MDS allows users to make inferences about their data using the Mountain Visualization. For example, in Figure 3.4 a data matrix was clustered into ten clusters. The Moutain Visualization represents these ten clusters as ten peaks labeled by their cluster id. Although ten clusters were requested, MDS has placed the peaks in two distinct groups. We can infer that clusters within each group are strongly similar, while widely different from clusters in the other group. Thus, the visualization suggests the data would better lend itself to a two-way clustering.
The shape of each peak is a Gaussian curve. This shape is used as a rough estimate of the distribution of the data within each cluster. The height of each peak is portional to the cluster's internal similarity. The volume of a peak is portional to the number of elements contained within the cluster. The resulting Gaussian curves are added togther to form the terrain of the Mountain Visualization.
Note: When comparing peak heights keep in mind that the Mountain Visualization has added the peak curves together. As seen in Figure 3.5, the resultant height is taller than the true height.
Figure 3.5 - How peak heights add
The color of a peak is proportional to the cluster's internal deviation. Red indicates low deviation where as blue indicates high deviation. Only the color at the tip of a peak is significant. At all other areas, the color is determined by blending to create a smooth transition.
Clicking on any label will load statistics about the associated cluster into the text window located below the visualization.
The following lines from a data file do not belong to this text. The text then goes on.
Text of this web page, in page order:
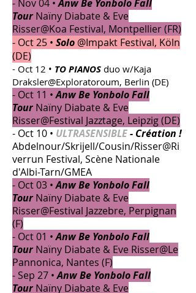
- Nov 04 •Anw Be Yonbolo Fall
TourNaïny Diabate & Eve
Risser@Koa Festival, Montpellier (FR)
- Oct 25 • Solo @Impakt Festival, Köln
(DE)
- Oct 12 • TO PIANOS duo w/Kaja
Draksler@Exploratoroum, Berlin (DE)
- Oct 11 •Anw Be Yonbolo Fall
TourNaïny Diabate & Eve
Risser@Festival Jazztage, Leipzig (DE)
- Oct 10 • ULTRASENSIBLE- Création !
Abdelnour/Skrijell/Cousin/Risser@Ri
verrun Festival, Scène Nationale
d'Albi-Tarn/GMEA
- Oct 03 •Anw Be Yonbolo Fall
TourNaïny Diabate & Eve
Risser@Festival Jazzebre, Perpignan
(F)
- Oct 01 •Anw Be Yonbolo Fall
TourNaïny Diabate & Eve Risser@Le
Pannonica, Nantes (F)
- Sep 27 •Anw Be Yonbolo Fall
TourNaïny Diabate & Eve
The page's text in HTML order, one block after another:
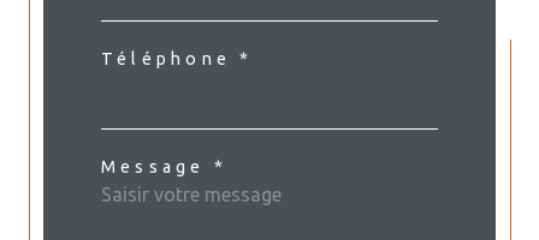
Téléphone *
Message *
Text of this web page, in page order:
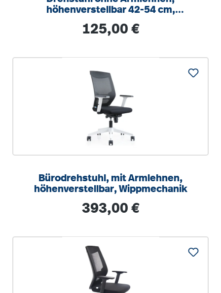
höhenverstellbar 42-54 cm,
Regulärer Preis:
125,00 €
Bürodrehstuhl, mit Armlehnen,
höhenverstellbar, Wippmechanik
Regulärer Preis:
393,00 €
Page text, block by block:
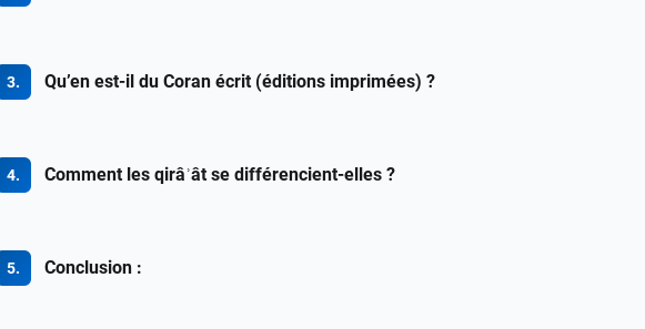
Qu’en est-il du Coran écrit (éditions imprimées) ?
Comment les qirâʾât se différencient-elles ?
Conclusion :
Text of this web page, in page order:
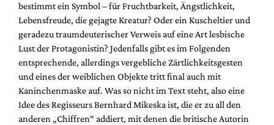
bestimmt ein Symbol – für Fruchtbarkeit, Ängstlichkeit,
Lebensfreude, die gejagte Kreatur? Oder ein Kuscheltier und
geradezu traumdeuterischer Verweis auf eine Art lesbische
Lust der Protagonistin? Jedenfalls gibt es im Folgenden
entsprechende, allerdings vergebliche Zärtlichkeitsgesten
und eines der weiblichen Objekte tritt final auch mit
Kaninchenmaske auf. Was so nicht im Text steht, also eine
Idee des Regisseurs Bernhard Mikeska ist, die er zu all den
anderen „Chiffren“ addiert, mit denen die britische Autorin

This information is identical to the information found in the Solution Report. If column labels have been chosen for this data, then the Mountain Visualization can display the most common features above each peak. This option is called "Show Features" and is found in the "Mountain" menu.
Printing is performed in gCLUTO by first opening a View to print. Once a View is opened, printing and previewing can be initiated under the "File" menu. Printing is only available for the following Views:
Additional printing options such as page margins, page dimensions, and printer settings can be found by choosing the "Page Setup" and "Print Setup" options under the "File" menu. Views can also be printed to Post Script files by selecting the "Print to File" option in the Print Dialog.
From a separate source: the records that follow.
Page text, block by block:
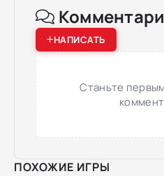
НАПИСАТЬ
Станьте
ПОХОЖИЕ ИГРЫ
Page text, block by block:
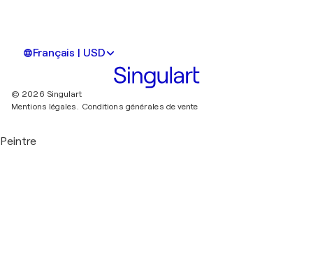
Français | USD
© 2026 Singulart
Mentions légales.
Conditions générales de vente
Peintre
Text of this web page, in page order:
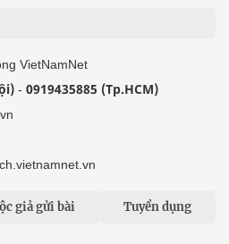
VietNamNet
- 0919435885 (Tp.HCM)
giả gửi bài Tuyển dụng
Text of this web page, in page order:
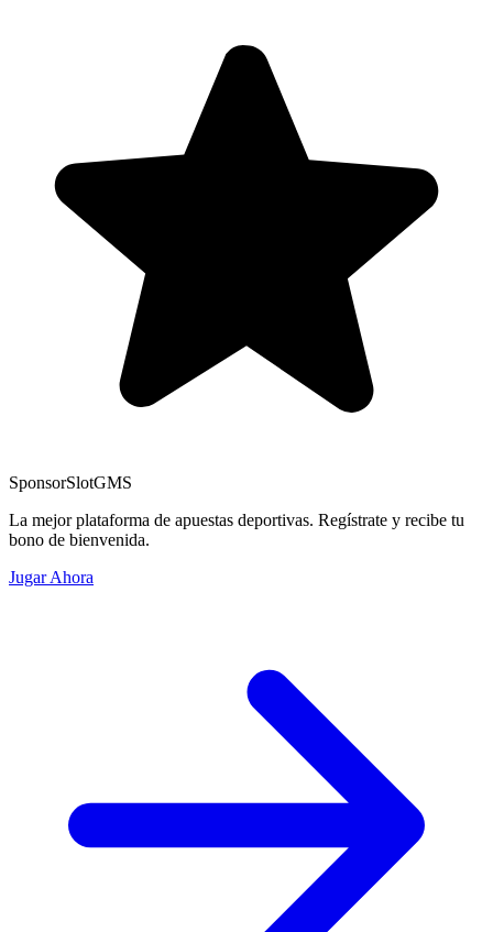
SponsorSlotGMS
La mejor plataforma de apuestas deportivas. Regístrate y recibe tu
bono de bienvenida.
Jugar Ahora
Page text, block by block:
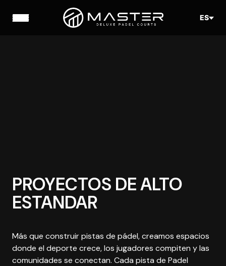
PROYECTOS DE ALTO
ESTANDAR
Más que construir pistas de pádel, creamos espacios
donde el deporte crece, los jugadores compiten y las
comunidades se conectan. Cada pista de Padel
ES
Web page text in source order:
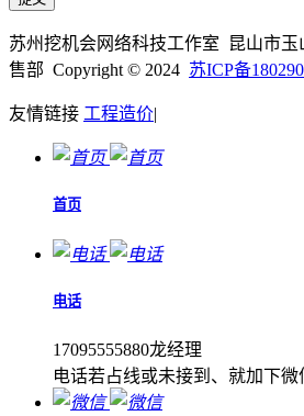
苏州挖机会网络科技工作室 昆山市玉
售部 Copyright © 2024 苏ICP备
友情链接 工程造价|
首页
电话
17095555880龙经理
电话若占线或未接到、就加下微
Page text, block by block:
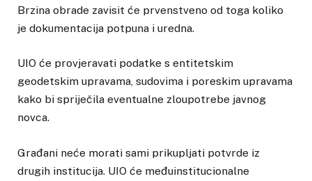
Brzina obrade zavisit će prvenstveno od toga koliko
je dokumentacija potpuna i uredna.
UIO će provjeravati podatke s entitetskim
geodetskim upravama, sudovima i poreskim upravama
kako bi spriječila eventualne zloupotrebe javnog
novca.
Građani neće morati sami prikupljati potvrde iz
drugih institucija. UIO će međuinstitucionalne
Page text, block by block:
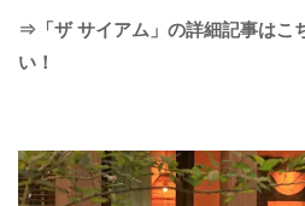
⇒「ザ サイアム」の詳細記事はこ
い！
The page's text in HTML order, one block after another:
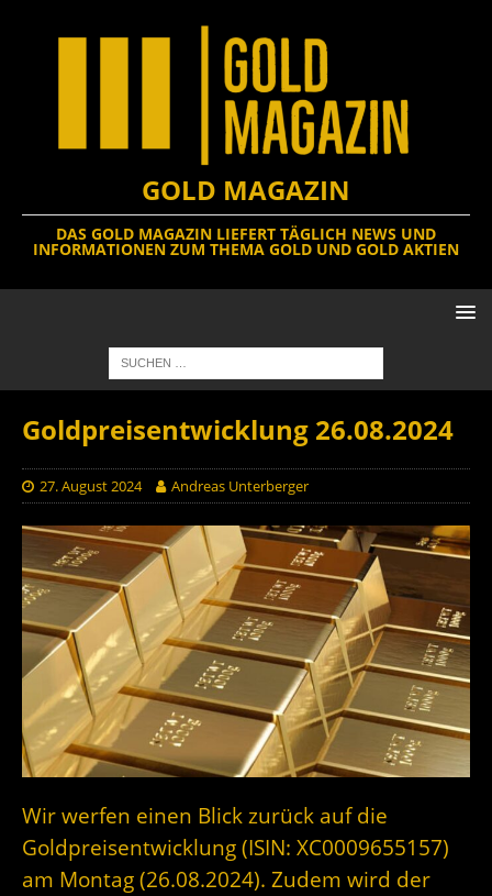
GOLD MAGAZIN
DAS GOLD MAGAZIN LIEFERT TÄGLICH NEWS UND
INFORMATIONEN ZUM THEMA GOLD UND GOLD AKTIEN
Goldpreisentwicklung 26.08.2024
27. August 2024 Andreas Unterberger
Wir werfen einen Blick zurück auf die
Goldpreisentwicklung (ISIN: XC0009655157)
am Montag (26.08.2024). Zudem wird der

The various dimensions of the visualizations printed are calculated by the dimensions of the Printable Area. The Printable Area is the area of the page that is within the margins. Choosing a smaller printable area will generate smaller graphics.
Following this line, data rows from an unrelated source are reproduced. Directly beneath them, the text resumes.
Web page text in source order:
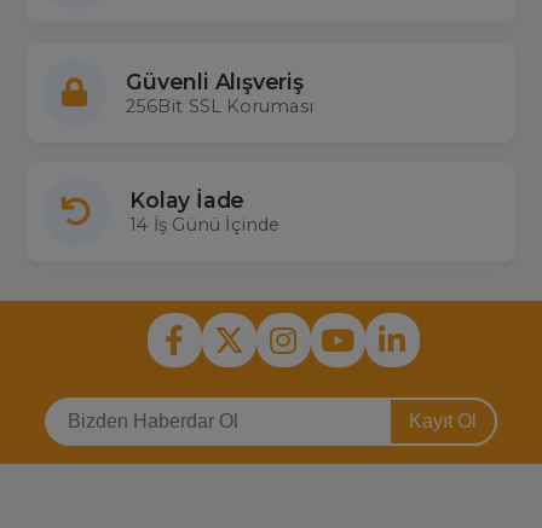
Güvenli Alışveriş
256Bit SSL Koruması
Kolay İade
14 İş Günü İçinde
Kayıt Ol
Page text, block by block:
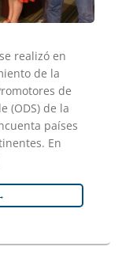
realizó en
de la
de
(ODS) de la
países
En
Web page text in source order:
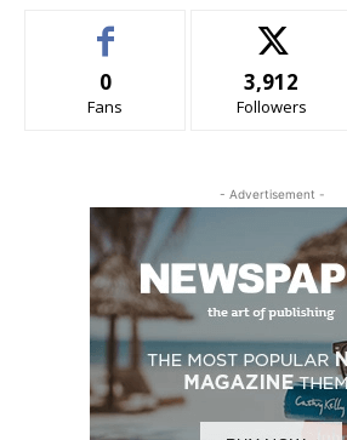
0
Fans
3,912
Followers
- Advertisement -
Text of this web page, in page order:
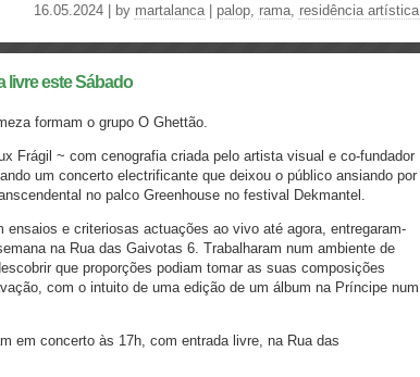
16.05.2024 | by martalanca| palop, rama, residência artística
livre este Sábado
formam o grupo O Ghettão.
Frágil ~ com cenografia criada pelo artista visual e co-fundador
um concerto electrificante que deixou o público ansiando por
no palco Greenhouse no festival Dekmantel.
ensaios e criteriosas actuações ao vivo até agora, entregaram-
na Rua das Gaivotas 6. Trabalharam num ambiente de
que proporções podiam tomar as suas composições
com o intuito de uma edição de um álbum na Príncipe num
em concerto às 17h, com entrada livre, na Rua das

When printing the Matrix Visualization, the matrix is scaled to fit the entire Printable Area. Relative scaling of rows and columns is left intact. If labels or trees are present, they are each allocated roughly one sixth of the width of the Printable Area.
Mountain Visualizations are printed using the perspective and dimensions of the current Mountain Visualization View. The visualization is scaled to fill as much of the Printable Area as possible without exceeding the margins.
Exporting is performed in gCLUTO by first opening a View to export. Once a View is opened, exporting can be initiated by choosing the "Export" option under the "Project" menu. The following Views can be exported:
Data Views are exported as tab delimited files containing the data matrix as well as any solution columns that are present. Row and column labels are also included in the first column and row, respectively. If labels are not given, then default labels "rowX" and "colX" are used, where "X" is replaced by the row or column number. Tab delimited files can be opened by most spreadsheet programs.
Solution Views are exported as HTML files. The HTML files will contain the same information that is present in the Solution Report. This makes it easier to use and share the information given in Solution Reports. Web browsers and most word processors can open HTML files.